The Raman spectra acquired on the efflorescences can all be represented by the spectrum in Fig. 7b, where the above-mentioned signals of hydrated magnesium sulphate are visible, mirroring the magnesian nature of the mortar. Figure 7c shows a representative Raman spectrum of salts acquired with the green laser in the 2500–4000 cm−1 region, which could help in the distinction of magnesium sulphates at different hydration levels. The shape of the band and the position of the maxima at about 3305 and 3435 cm−1 lead to the identification of epsomite [55]. XRD measurements were conducted on representative samples of both mortars and salts. The mineralogical composition of the mortar in Fig. 8a is determined by the presence of calcite, magnesite, gypsum, quartz, dolomite (CaMg (CO3)2) and CSH (calcium silicate hydrates, e.g. tobermorite) phases, while the salts sample (Fig. 8b) shows the presence of gypsum and both epsomite and hexahydrite, which was not identified with Raman spectroscopy. This apparent discrepancy in results should be attributed to the different sampled volume between the two techniques.

Fig. 8
figure 8

XRD diffraction patterns of mortar and salts. a) mortar sample, where cal = calcite, mgs = magnesite, gp = gypsum, qz = quartz, dol = dolomite and tbm = tobermorite. b) salts sample, where esm = epsomite, hhy = hexahydrite and gp = gypsum. Abbreviations according to [59]

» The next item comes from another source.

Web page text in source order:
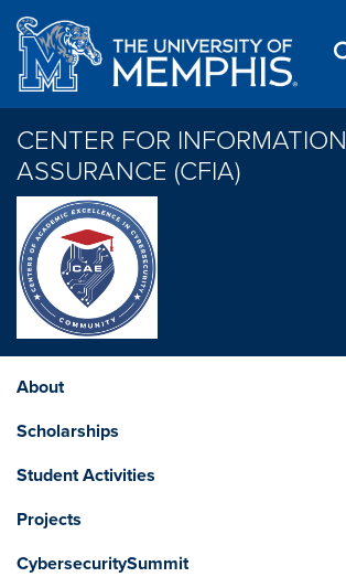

Mortars sulphation with the consequent crystallization of magnesium sulphate and gypsum is common whenever combining a magnesium-rich mortar and a sulphate-bearing compound [56] and can be due to the exposure to environmental pollution [57], even though cases of epsomite formation on pure calcium carbonate substrates are attested if alternative sources of magnesium and/or sulphate are present [58]. In our case, the calcium sulphation due to the water infiltration that affected the considered section of South aisle wall of Monreale Cathedral could be the cause of the appearance of gypsum. The latter would probably react in turn with the magnesium carbonate phases in the mortar (i.e. magnesite and dolomite), giving rise to the hydrated magnesium sulphates as end products.

4 Conclusions

These results add to the limited data available on this incredible heritage site and in general on mosaic glass after the twelfth century.

The combination of Raman spectroscopy and X-ray fluorescence analyses proved once again extremely helpful in unravelling multiple aspects of the glass composition and of its manufacture, in a fully non-destructive way. The colourless glass tesserae appear different from the coloured ones, which in turn are similar notwithstanding the colour. The only exception is represented by F3, which is from the figurative scene and that has some similarities with the gilded tesserae F1 and F2. Chromophores were successfully identified. Opacification is achieved by the use of quartz, while neither tin and/or antimony and related compounds are observed. Wollastonite has also been identified, but its origin could not be clarified from non-destructive analyses. Raman spectroscopy, moreover, seems to be able to track the specific manufacturing process of the gilded tesserae, requiring multiple heating steps which affect the glassy structure. Furthermore, the investigation of the bedding mortar and of the efflorescences that affect their conservation highlighted the presence of magnesium-bearing minerals in the former, with the consequent formation of hydrated magnesium sulphates as degradation products.